Low light enhancement via deep learning for autonomous systems

Featured in iDP Project Showcase 2020

Project Motivation

In the domain of computer vision (CV), in particular video processing, low light environment poses a multitude of problems such as a degradation in the contrast of multichromatic (RGB) input from a camera sensor as well as loss of object features. Autonomous systems such as UAV, AGV, AUV can often be required to execute missions in low light environment (e.g. night time surveillance, cave mapping, deep-sea exploration) – in which case, recovering enough operable visual information is essential for both manned and autonomous operations.

Dark image patches, low contrast and low signal-to-noise ratio will drastically increase the difficulty for CV algorithms to extract meaningful information from the images as the volume of useful and processible data is greatly constrained. Traditional methods of circumventing low light conditions include the usage of infrared thermographic sensors – which would result in a loss of features and colour information due to the output being a heat gradient map; or mounting a floodlight to light up the area of interest – which increases the all-up weight of the system and remove any possibility of a stealth reconnaissance mission being carried out.

Design

This project proposes the design and implementation of a deep learning model for enhancing video quality in low illuminated environment. Deep learning has been gaining traction for problem solving in the domain of data processing due to its capability to perform automatic feature engineering on huge unstructured datasets. This research project thus aims to explore how said advantages of deep learning can be utilized to replace traditional approaches for low light enhancement in real-time condition. Such a solution will be applicable to a myriad of autonomous systems such as land rovers, underwater vehicles and even space rovers. Beyond unmanned platforms, the same neural pipeline can also be deployed in surveillance outposts to assist in night-time visual monitoring.
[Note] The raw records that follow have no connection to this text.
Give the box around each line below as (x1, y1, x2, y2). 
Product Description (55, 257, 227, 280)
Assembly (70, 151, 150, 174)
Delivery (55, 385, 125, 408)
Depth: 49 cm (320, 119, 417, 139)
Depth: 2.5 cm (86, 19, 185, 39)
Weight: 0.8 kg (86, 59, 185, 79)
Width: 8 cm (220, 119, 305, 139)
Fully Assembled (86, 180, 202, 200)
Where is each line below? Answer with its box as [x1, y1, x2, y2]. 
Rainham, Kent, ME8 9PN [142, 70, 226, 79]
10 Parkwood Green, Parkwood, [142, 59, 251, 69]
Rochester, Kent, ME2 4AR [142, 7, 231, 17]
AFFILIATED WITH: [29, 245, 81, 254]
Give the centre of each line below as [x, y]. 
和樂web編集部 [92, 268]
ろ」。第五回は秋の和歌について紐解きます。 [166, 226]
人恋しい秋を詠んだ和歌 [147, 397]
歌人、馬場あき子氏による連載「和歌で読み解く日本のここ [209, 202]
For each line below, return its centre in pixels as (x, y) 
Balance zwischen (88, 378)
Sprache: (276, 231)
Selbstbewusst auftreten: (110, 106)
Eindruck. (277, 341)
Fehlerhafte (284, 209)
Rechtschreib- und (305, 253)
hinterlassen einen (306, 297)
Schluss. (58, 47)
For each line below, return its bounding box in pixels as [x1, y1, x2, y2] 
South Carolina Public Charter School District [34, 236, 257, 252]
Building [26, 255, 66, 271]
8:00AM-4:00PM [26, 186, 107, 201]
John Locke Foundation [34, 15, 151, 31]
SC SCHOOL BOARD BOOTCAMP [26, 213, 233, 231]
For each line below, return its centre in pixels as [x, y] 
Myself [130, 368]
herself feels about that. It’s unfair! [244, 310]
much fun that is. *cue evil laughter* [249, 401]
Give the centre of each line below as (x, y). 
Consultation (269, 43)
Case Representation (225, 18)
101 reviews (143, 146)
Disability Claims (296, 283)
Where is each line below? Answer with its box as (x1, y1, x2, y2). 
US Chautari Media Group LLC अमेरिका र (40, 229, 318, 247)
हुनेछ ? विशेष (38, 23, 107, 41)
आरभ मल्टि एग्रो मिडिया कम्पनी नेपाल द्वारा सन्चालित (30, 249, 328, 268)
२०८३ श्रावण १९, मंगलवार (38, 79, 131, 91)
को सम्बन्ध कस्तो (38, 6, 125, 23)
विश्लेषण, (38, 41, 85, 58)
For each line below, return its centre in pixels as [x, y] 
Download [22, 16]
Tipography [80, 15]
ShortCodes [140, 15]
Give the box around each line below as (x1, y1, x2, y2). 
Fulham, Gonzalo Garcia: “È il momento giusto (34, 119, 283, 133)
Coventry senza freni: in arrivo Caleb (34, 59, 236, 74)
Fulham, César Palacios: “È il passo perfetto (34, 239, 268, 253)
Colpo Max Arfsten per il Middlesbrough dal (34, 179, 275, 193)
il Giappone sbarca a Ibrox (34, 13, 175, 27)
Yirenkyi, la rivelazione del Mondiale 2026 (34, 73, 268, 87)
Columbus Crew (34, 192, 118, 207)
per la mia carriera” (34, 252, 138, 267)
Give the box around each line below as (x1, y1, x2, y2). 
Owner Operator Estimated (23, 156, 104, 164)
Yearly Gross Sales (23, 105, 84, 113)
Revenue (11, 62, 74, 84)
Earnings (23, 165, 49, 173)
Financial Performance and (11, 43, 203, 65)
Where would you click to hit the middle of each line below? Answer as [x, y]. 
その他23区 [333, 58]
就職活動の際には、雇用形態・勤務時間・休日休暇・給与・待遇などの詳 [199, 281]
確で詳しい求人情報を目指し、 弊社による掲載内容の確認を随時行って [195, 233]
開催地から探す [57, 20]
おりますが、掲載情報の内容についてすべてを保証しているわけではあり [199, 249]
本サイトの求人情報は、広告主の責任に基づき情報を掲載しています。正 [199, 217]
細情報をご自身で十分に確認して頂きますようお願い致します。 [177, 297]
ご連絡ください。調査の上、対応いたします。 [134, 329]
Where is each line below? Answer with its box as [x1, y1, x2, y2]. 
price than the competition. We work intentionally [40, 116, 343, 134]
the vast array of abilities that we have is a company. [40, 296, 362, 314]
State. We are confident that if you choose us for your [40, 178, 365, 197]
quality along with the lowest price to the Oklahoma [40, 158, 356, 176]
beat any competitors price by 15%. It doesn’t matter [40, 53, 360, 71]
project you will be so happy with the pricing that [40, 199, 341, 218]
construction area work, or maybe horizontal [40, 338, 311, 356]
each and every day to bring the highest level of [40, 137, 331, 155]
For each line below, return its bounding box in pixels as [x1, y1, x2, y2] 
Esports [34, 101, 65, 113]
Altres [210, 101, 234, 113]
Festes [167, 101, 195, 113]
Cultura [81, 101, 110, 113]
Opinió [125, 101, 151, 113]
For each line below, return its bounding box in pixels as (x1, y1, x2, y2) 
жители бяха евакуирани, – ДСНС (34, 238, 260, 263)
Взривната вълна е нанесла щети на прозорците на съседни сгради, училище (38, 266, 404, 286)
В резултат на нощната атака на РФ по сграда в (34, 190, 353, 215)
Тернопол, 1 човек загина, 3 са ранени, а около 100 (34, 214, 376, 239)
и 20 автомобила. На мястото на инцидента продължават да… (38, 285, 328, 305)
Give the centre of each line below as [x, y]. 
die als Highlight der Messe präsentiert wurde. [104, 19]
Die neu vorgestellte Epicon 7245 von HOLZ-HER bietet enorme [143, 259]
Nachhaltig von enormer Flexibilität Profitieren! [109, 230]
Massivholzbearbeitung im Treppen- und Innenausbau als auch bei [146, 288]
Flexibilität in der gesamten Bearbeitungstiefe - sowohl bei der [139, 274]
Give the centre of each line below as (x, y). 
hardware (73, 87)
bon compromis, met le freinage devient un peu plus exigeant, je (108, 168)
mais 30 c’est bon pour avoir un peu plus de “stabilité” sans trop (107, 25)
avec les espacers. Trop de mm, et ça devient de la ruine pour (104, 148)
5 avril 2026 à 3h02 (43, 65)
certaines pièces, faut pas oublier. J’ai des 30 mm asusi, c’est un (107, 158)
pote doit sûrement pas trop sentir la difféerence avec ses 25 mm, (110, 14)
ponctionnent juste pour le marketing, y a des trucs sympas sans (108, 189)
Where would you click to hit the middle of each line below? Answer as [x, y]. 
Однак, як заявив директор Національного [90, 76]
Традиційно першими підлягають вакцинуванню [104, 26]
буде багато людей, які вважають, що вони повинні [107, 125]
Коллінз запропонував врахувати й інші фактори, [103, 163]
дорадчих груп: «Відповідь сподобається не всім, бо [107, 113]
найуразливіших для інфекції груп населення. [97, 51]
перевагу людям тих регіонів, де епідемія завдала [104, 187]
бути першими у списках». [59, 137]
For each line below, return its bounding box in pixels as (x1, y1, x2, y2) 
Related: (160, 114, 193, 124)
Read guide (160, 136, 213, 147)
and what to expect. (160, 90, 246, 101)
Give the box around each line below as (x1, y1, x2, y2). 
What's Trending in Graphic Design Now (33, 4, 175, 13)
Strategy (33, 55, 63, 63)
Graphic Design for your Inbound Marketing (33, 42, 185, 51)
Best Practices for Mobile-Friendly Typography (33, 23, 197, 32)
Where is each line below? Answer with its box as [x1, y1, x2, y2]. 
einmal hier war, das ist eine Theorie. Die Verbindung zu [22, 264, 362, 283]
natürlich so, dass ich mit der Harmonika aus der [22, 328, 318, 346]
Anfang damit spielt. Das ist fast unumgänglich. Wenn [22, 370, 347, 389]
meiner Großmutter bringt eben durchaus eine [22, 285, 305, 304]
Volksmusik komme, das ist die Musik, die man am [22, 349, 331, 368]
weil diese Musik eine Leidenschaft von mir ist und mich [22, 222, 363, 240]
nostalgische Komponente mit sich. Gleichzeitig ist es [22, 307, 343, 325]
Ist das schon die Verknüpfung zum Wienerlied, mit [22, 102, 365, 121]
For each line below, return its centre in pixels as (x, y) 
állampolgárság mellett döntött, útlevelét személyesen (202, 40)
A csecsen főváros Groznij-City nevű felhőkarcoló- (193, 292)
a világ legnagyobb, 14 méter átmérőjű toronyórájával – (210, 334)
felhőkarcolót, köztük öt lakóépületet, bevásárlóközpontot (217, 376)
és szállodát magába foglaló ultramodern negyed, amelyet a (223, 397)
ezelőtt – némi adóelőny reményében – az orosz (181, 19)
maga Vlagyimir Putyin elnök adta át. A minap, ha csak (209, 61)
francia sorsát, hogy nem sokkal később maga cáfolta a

A novel, deep convolutional neural network is designed and trained on a dataset of 5,000 images that is paired with a corresponding procedurally generated low light image that has a randomized degree of zoom and darkening applied. A graphic user interface was also integrated into the pipeline as a mock-up of a ground control station where human operators may remotely monitoring a real-time video stream enhanced by the neural network. This provides an outlook into the future when 5G connectivity would eventually allow for high-speed low-latency transmission of data over long distances, making offboard computations an increasingly feasible mode of real-time video processing.